What I posted is pretty legit. I have 48 watts on my 20 gal, making my light medium. I have been able to support pretty high demanding plants, but then again I use ferts and co2


----------



## lohachata (Jan 27, 2006)

you will want lights that are rated at about 6700K......K=Kelvin units...which is the heat rage for the light...6700K is usually referred to as "daylight"
for your 8 gallon you would want about 24-32 watts for high light.....maybe some CFLs will work..


----------



## grogan (Jan 23, 2011)

Ummm check out the thread I made about parr. With an 8 gallon achieving high light will relatively easy.

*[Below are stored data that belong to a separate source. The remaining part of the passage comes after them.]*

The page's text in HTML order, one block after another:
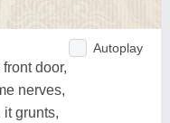
Autoplay
door,
nerves,
grunts,
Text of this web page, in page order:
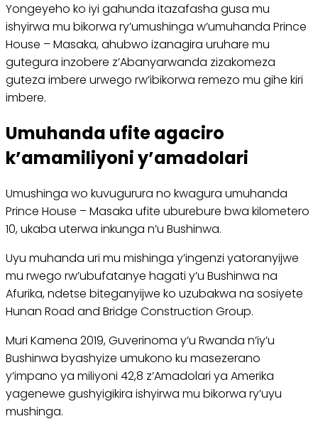
Yongeyeho ko iyi gahunda itazafasha gusa mu
ishyirwa mu bikorwa ry’umushinga w’umuhanda Prince
House – Masaka, ahubwo izanagira uruhare mu
gutegura inzobere z’Abanyarwanda zizakomeza
guteza imbere urwego rw’ibikorwa remezo mu gihe kiri
imbere.
Umuhanda ufite agaciro
k’amamiliyoni y’amadolari
Umushinga wo kuvugurura no kwagura umuhanda
Prince House – Masaka ufite uburebure bwa kilometero
10, ukaba uterwa inkunga n’u Bushinwa.
Uyu muhanda uri mu mishinga y’ingenzi yatoranyijwe
mu rwego rw’ubufatanye hagati y’u Bushinwa na
Afurika, ndetse biteganyijwe ko uzubakwa na sosiyete
Hunan Road and Bridge Construction Group.
Muri Kamena 2019, Guverinoma y’u Rwanda n’iy’u
Bushinwa byashyize umukono ku masezerano
y’impano ya miliyoni 42,8 z’Amadolari ya Amerika
yagenewe gushyigikira ishyirwa mu bikorwa ry’uyu
mushinga.
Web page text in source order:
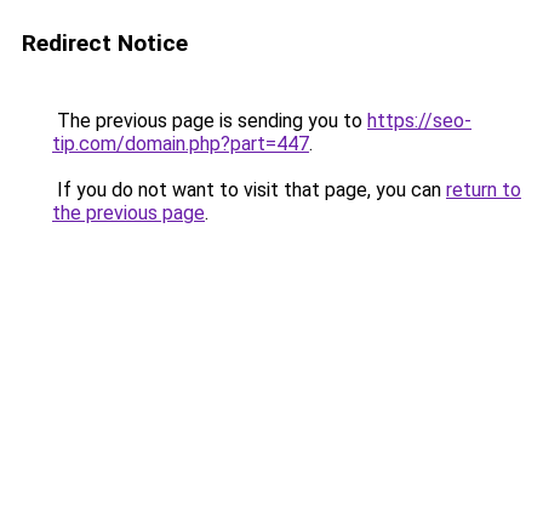
Redirect Notice
The previous page is sending you to https://seo-
tip.com/domain.php?part=447.
If you do not want to visit that page, you can return to
the previous page.
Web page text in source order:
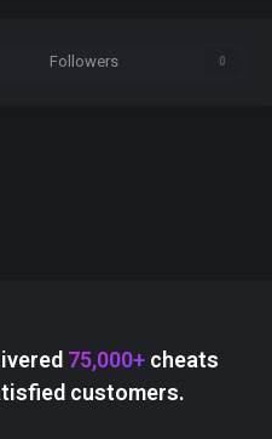
Followers 0
75,000+cheats
customers.
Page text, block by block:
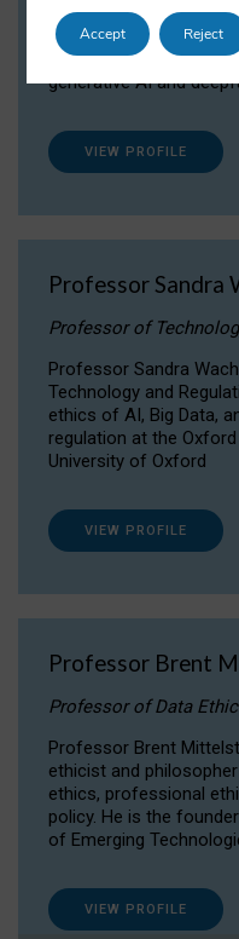
Dr Daria Onitiu
the legal, ethical and
surrounding Artificial
generative AI and
VIEW PROFILE
Professor Sandra
Professor of
Professor Sandra
Technology and
ethics of AI, Big Data,
regulation at the
University of Oxford
VIEW PROFILE
Professor Brent
Professor of Data
Professor Brent
ethicist and
ethics, professional
policy. He is the
of Emerging
VIEW PROFILE
Accept Reject
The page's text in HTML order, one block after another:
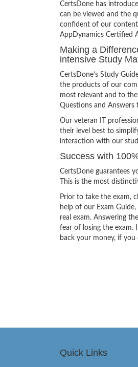
CertsDone has
can be viewed and the
confident of our content
AppDynamics Certified
Making a
intensive Study
CertsDone’s Study
the products of our
most relevant and to
Questions and
Our veteran IT
their level best to
interaction with our
Success with
CertsDone guarantees
This is the most
Prior to take the exam,
help of our Exam
real exam. Answering
fear of losing the exam.
back your money, if
Quick Links

Just keep in mind that with a high light tank you are going to need fertilizers and CO2. Well that is unless you are trying to make an algae farm.


----------



## yannis2307 (Apr 23, 2012)

Yeah loha thanks I agree, I read about the K's and figured it out a little...grogan I have already experimented with DIY CO2 and I have some very good water column ferts and some also very good substrate ferts... I just wanted to see what kind of light is what articles for plants describe as "high" so I could compare...so you say if I put very much light without ferts and CO2 algae will boom? that way I could make green water and provide food for fry if I ever need to...and what's "parr"?


----------



## grogan (Jan 23, 2011)

http://www.fishforums.com/forum/aquatic-plants/36460-light-chart-low-medium-high-your-answer.html


----------



## Fuzz (Jan 27, 2012)

you need a high PAR to be considered high light....the watts per gallon "rule of thumb" doesn't really apply anymore. technology allows us to measure light. a 10 watt T5 puts out a different light amount than a 10 watt CFL...


----------